Proof of Theorem lcmfunsnlem2

Step	Hyp	Ref	Expression
1		nfv 1914	. . 3 ⊢ Ⅎ𝑛(𝑧 ∈ ℤ ∧ 𝑦 ⊆ ℤ ∧ 𝑦 ∈ Fin)
2		nfv 1914	. . . 4 ⊢ Ⅎ𝑛∀𝑘 ∈ ℤ (∀𝑚 ∈ 𝑦 𝑚 ∥ 𝑘 → (lcm‘𝑦) ∥ 𝑘)
3		nfra1 3261	. . . 4 ⊢ Ⅎ𝑛∀𝑛 ∈ ℤ (lcm‘(𝑦 ∪ {𝑛})) = ((lcm‘𝑦) lcm 𝑛)
4	2, 3	nfan 1899	. . 3 ⊢ Ⅎ𝑛(∀𝑘 ∈ ℤ (∀𝑚 ∈ 𝑦 𝑚 ∥ 𝑘 → (lcm‘𝑦) ∥ 𝑘) ∧ ∀𝑛 ∈ ℤ (lcm‘(𝑦 ∪ {𝑛})) = ((lcm‘𝑦) lcm 𝑛))
5	1, 4	nfan 1899	. 2 ⊢ Ⅎ𝑛((𝑧 ∈ ℤ ∧ 𝑦 ⊆ ℤ ∧ 𝑦 ∈ Fin) ∧ (∀𝑘 ∈ ℤ (∀𝑚 ∈ 𝑦 𝑚 ∥ 𝑘 → (lcm‘𝑦) ∥ 𝑘) ∧ ∀𝑛 ∈ ℤ (lcm‘(𝑦 ∪ {𝑛})) = ((lcm‘𝑦) lcm 𝑛)))
6		0z 12540	. . . . 5 ⊢ 0 ∈ ℤ
7		eqoreldif 4649	. . . . 5 ⊢ (0 ∈ ℤ → (𝑛 ∈ ℤ ↔ (𝑛 = 0 ∨ 𝑛 ∈ (ℤ ∖ {0}))))
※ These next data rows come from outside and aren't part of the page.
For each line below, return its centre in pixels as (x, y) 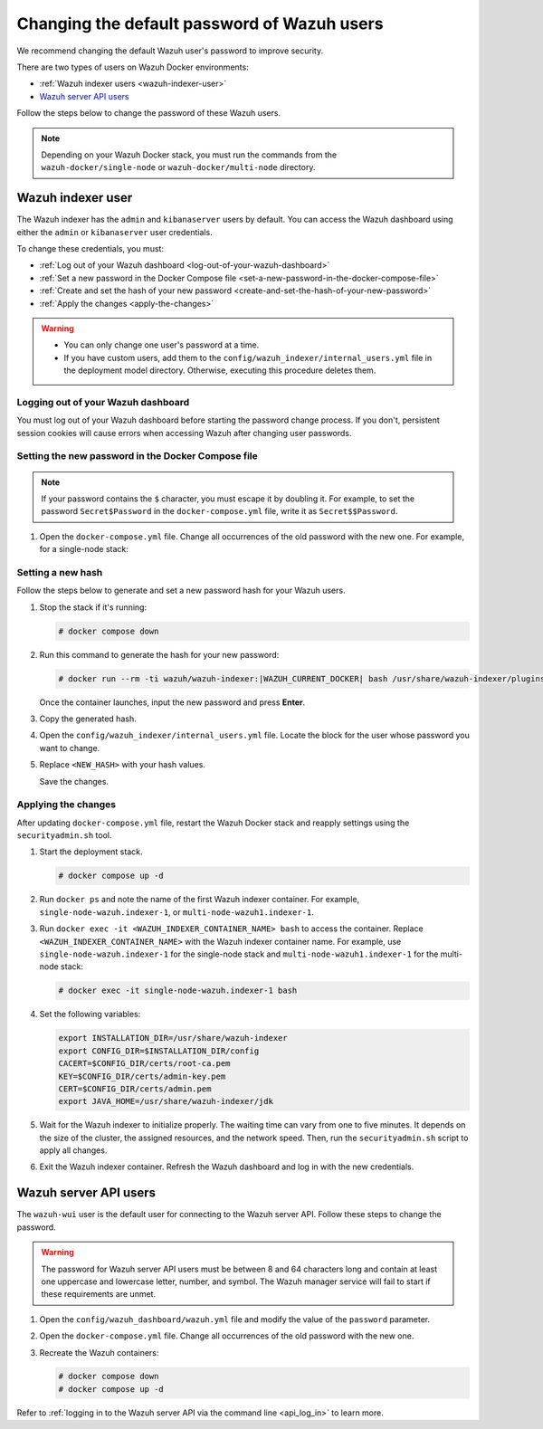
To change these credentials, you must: (90, 248)
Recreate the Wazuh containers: (99, 1352)
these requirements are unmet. (99, 1294)
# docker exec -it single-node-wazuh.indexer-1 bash (178, 991)
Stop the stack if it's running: (93, 607)
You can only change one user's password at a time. (162, 345)
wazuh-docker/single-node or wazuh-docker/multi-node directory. (178, 167)
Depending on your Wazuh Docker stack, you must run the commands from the (189, 155)
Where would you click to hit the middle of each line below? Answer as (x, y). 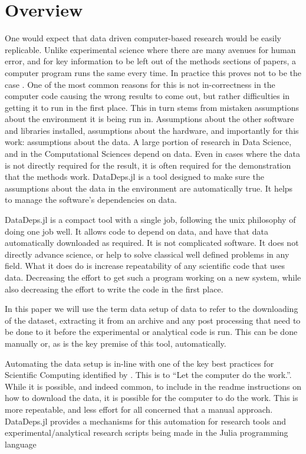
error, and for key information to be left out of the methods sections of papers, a (151, 61)
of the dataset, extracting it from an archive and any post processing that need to (153, 320)
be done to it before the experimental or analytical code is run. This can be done (151, 332)
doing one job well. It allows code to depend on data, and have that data (136, 231)
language (21, 444)
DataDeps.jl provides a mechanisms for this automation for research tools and (146, 421)
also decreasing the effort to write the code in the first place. (114, 289)
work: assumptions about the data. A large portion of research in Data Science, (148, 142)
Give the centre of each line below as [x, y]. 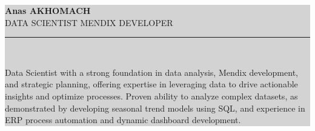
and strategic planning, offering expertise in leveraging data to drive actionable [151, 84]
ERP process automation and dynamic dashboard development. [123, 120]
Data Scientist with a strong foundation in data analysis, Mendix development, [151, 72]
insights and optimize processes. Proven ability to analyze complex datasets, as [151, 96]
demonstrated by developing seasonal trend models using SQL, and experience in [155, 108]
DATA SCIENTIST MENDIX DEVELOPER [89, 22]
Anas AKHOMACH [48, 10]
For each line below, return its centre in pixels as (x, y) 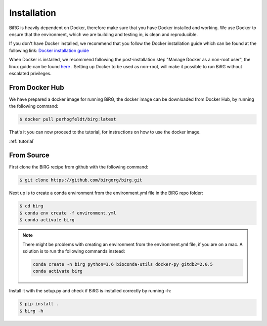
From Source (29, 155)
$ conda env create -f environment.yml (68, 213)
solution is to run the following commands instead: (74, 251)
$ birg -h (31, 311)
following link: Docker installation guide (49, 50)
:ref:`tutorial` (22, 141)
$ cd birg (31, 206)
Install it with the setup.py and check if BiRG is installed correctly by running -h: (90, 291)
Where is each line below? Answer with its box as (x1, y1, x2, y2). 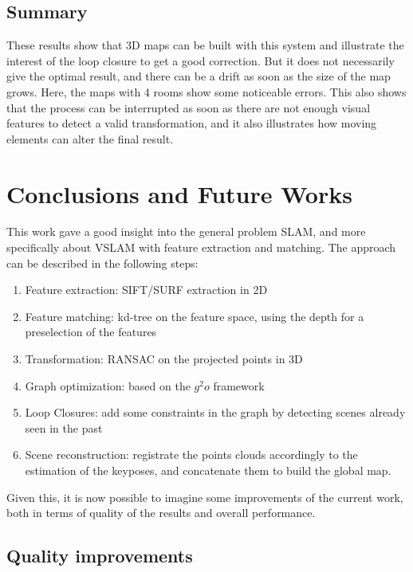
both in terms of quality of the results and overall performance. (6, 504, 316, 521)
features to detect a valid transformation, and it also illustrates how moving (6, 115, 377, 131)
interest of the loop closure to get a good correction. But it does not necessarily (6, 52, 395, 69)
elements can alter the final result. (6, 130, 174, 147)
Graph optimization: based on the (25, 377, 191, 394)
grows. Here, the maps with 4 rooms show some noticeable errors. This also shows (6, 83, 407, 100)
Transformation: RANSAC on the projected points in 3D (25, 351, 303, 367)
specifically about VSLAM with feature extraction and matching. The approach (6, 239, 396, 256)
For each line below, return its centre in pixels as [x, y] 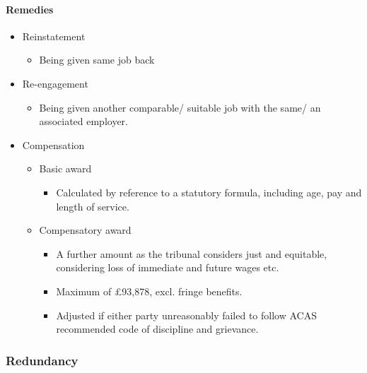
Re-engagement [55, 83]
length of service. [93, 206]
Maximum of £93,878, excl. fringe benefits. [149, 291]
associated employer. [83, 121]
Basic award [65, 168]
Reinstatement [54, 36]
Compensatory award [85, 230]
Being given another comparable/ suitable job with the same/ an [180, 107]
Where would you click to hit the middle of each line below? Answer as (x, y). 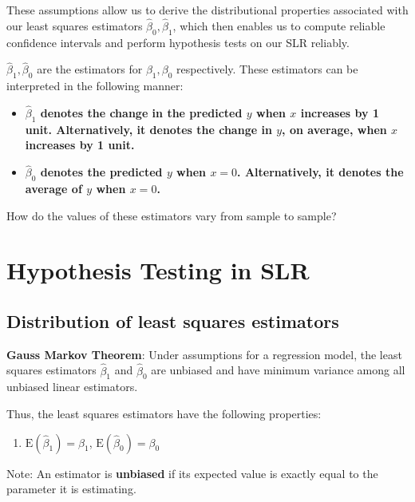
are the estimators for (90, 69)
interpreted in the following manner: (95, 86)
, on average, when (334, 129)
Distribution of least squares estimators (173, 320)
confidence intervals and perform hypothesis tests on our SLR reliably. (178, 42)
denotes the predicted (101, 172)
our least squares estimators (75, 25)
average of (53, 189)
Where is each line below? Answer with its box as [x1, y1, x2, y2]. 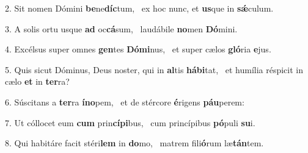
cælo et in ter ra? [5, 75, 70, 88]
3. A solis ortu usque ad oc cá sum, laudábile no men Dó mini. [5, 22, 238, 35]
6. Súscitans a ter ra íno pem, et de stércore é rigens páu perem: [5, 95, 244, 108]
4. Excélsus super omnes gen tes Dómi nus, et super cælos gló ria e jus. [5, 43, 271, 55]
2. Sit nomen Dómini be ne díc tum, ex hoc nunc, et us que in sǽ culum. [5, 2, 274, 14]
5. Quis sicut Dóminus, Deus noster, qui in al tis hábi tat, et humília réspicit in [5, 63, 304, 76]
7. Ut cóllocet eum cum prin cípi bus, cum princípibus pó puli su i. [5, 116, 255, 129]
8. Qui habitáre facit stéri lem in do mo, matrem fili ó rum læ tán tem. [5, 137, 264, 149]
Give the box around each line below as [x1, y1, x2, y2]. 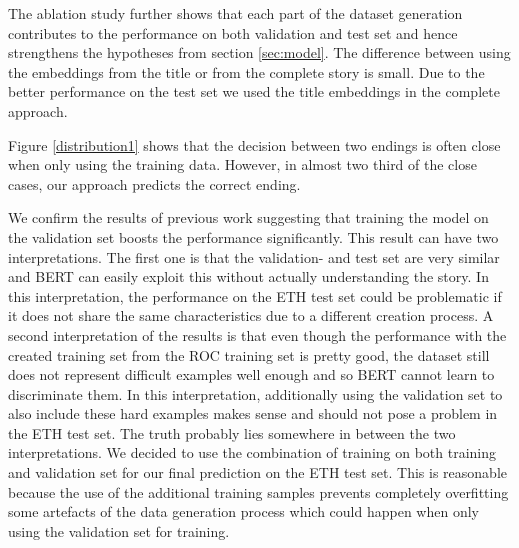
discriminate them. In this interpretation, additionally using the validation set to [8, 383, 503, 404]
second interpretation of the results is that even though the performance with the [8, 324, 507, 345]
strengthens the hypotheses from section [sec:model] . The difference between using [8, 42, 511, 63]
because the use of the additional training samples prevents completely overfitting [8, 481, 509, 502]
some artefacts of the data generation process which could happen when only [8, 501, 479, 522]
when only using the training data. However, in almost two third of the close [8, 154, 477, 175]
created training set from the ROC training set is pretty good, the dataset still [8, 344, 490, 365]
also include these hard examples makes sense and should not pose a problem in [8, 403, 498, 424]
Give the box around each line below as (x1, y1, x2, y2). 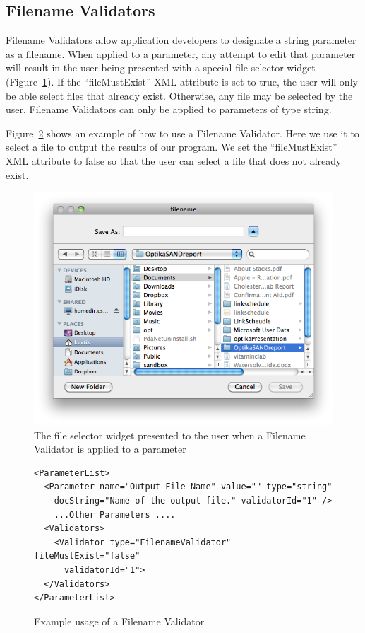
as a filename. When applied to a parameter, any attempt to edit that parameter (6, 46, 356, 61)
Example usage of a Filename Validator (34, 613, 205, 628)
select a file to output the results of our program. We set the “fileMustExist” (6, 139, 337, 154)
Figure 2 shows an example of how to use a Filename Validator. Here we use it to (6, 125, 359, 140)
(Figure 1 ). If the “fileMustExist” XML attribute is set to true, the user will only (6, 74, 358, 88)
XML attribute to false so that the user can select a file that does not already (6, 153, 342, 168)
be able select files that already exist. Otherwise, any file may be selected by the (6, 88, 353, 103)
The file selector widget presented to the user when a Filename (34, 427, 306, 442)
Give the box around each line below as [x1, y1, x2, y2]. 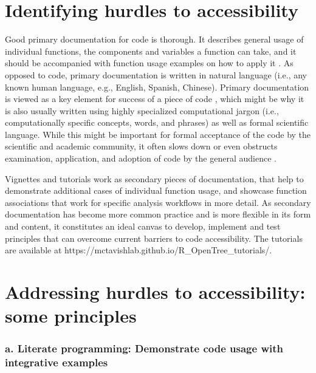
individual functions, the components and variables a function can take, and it [5, 44, 297, 57]
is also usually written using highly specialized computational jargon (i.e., [5, 104, 279, 117]
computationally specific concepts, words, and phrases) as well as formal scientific [5, 116, 309, 129]
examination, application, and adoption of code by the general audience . [5, 152, 276, 165]
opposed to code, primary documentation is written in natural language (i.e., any [5, 68, 307, 81]
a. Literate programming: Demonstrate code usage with [5, 341, 283, 356]
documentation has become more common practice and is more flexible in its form [5, 208, 311, 221]
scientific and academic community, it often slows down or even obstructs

8	6, 7	ax-mp 5	. . . 4 ⊢ (𝑛 ∈ ℤ ↔ (𝑛 = 0 ∨ 𝑛 ∈ (ℤ ∖ {0})))
9		simp2 1137	. . . . . . . . . . . . 13 ⊢ ((𝑧 ∈ ℤ ∧ 𝑦 ⊆ ℤ ∧ 𝑦 ∈ Fin) → 𝑦 ⊆ ℤ)
10		snssi 4772	. . . . . . . . . . . . . 14 ⊢ (𝑧 ∈ ℤ → {𝑧} ⊆ ℤ)
11	10	3ad2ant1 1133	. . . . . . . . . . . . 13 ⊢ ((𝑧 ∈ ℤ ∧ 𝑦 ⊆ ℤ ∧ 𝑦 ∈ Fin) → {𝑧} ⊆ ℤ)
12	9, 11	unssd 4155	. . . . . . . . . . . 12 ⊢ ((𝑧 ∈ ℤ ∧ 𝑦 ⊆ ℤ ∧ 𝑦 ∈ Fin) → (𝑦 ∪ {𝑧}) ⊆ ℤ)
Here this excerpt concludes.